The US Department of the Interior/National Park Service has designated the Pauli Murray Family home at 906 Carroll Street in Durham a National Historic Landmark.
The Pauli Murray Family Home in Durham, North Carolina, is associated with ground-breaking civil rights activist, lawyer, educator, writer, and Episcopal priest Pauli Murray. She served as a bridge figure between social movements through her advocacy for both women’s and civil rights. Her efforts were critical to retaining “sex” in Title VII, a fundamental legal protection for women against employment discrimination. After decades of work for black civil rights, her vision for a civil rights association for women became the National Organization for Women (NOW).
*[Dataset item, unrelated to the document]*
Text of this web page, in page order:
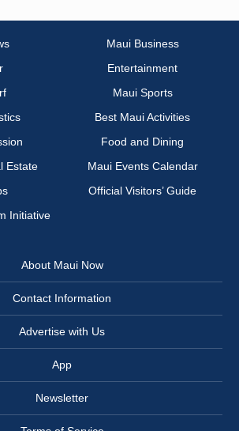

The nomination of the Pauli Murray Family Home was a collaborative effort of the Pauli Murray Center for History and Social Justice, the Pauli Murray Project, an initiative of the Duke Human Rights Center@Franklin Humanities Institute, the National Collaborative for Women’s History Sites, the National Trust for Historic Preservation and Fearnbach History Services.
“We are thrilled to be named a National Historic Landmark and this designation recognizes Pauli Murray as the nationally significant human rights champion she was,” said Mayme Webb-Bledsoe, board chair of the Pauli Murray Center for History and Social Justice. “Our goal is a visitor ready historic site in 2020 focused on history, arts, education and activism, where learning and thoughtful discussion that advances Pauli’s vision for an inclusive America takes place.”
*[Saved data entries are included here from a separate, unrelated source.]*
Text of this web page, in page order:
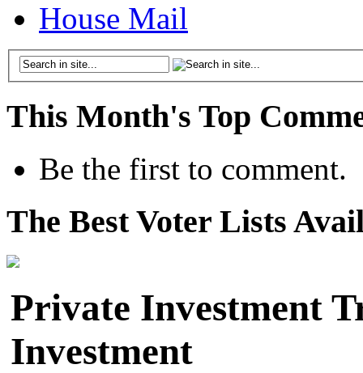
House Mail
This Month's Top
Be the first to comment.
The Best Voter Lists
Private Investment
Investment

“The National Historic Landmark designation sparks support for our work to connect histories of women, African Americans and LGBTQ folk that are often invisible with activism focused on today’s issues of justice and equity,” said Barbara Lay, director of the Pauli Murray Project. “We want to positively impact the community and nurture the next generation of Pauli Murrays.”
This concludes a three-part review process that began in October 2016 with a hearing by the Advisory Committee of the National Park System.
Murray (1910 – 1985) was a nationally and internationally known advocate for human rights and social justice. She grew up with her grandparents Robert and Cornelia Fitzgerald on Carroll Street in Durham. As a mixed race woman growing up in the segregated South, she encountered injustice and learned from her family how to combat it. Murray was the first woman to graduate at the top of her class from Howard Law School. She advised First Lady Eleanor Roosevelt on civil rights and co-founded the National Organization for Women. Before her death in 1985, Murray was the first African-American woman to be ordained as an Episcopal priest and offered communion for the first time at the Chapel of the Cross in Chapel Hill.
The residence was built in 1898 by her grandfather, Robert Fitzgerald, a black Civil War veteran, who came south to teach newly emancipated African Americans reading, writing and citizenship. Murray credited her childhood home as the place where her values were first instilled. In her memoir, Proud Shoes: the Story of An American Family, she noted that the house was “a monument to my Grandfather’s courage and tenacity.”
Other sites named this year as National Historic Landmarks include the site of the 1970 Kent State shootings, the Medger and Myrlie Evers House and several New Deal-era public works projects such as the New York State Barge Canal.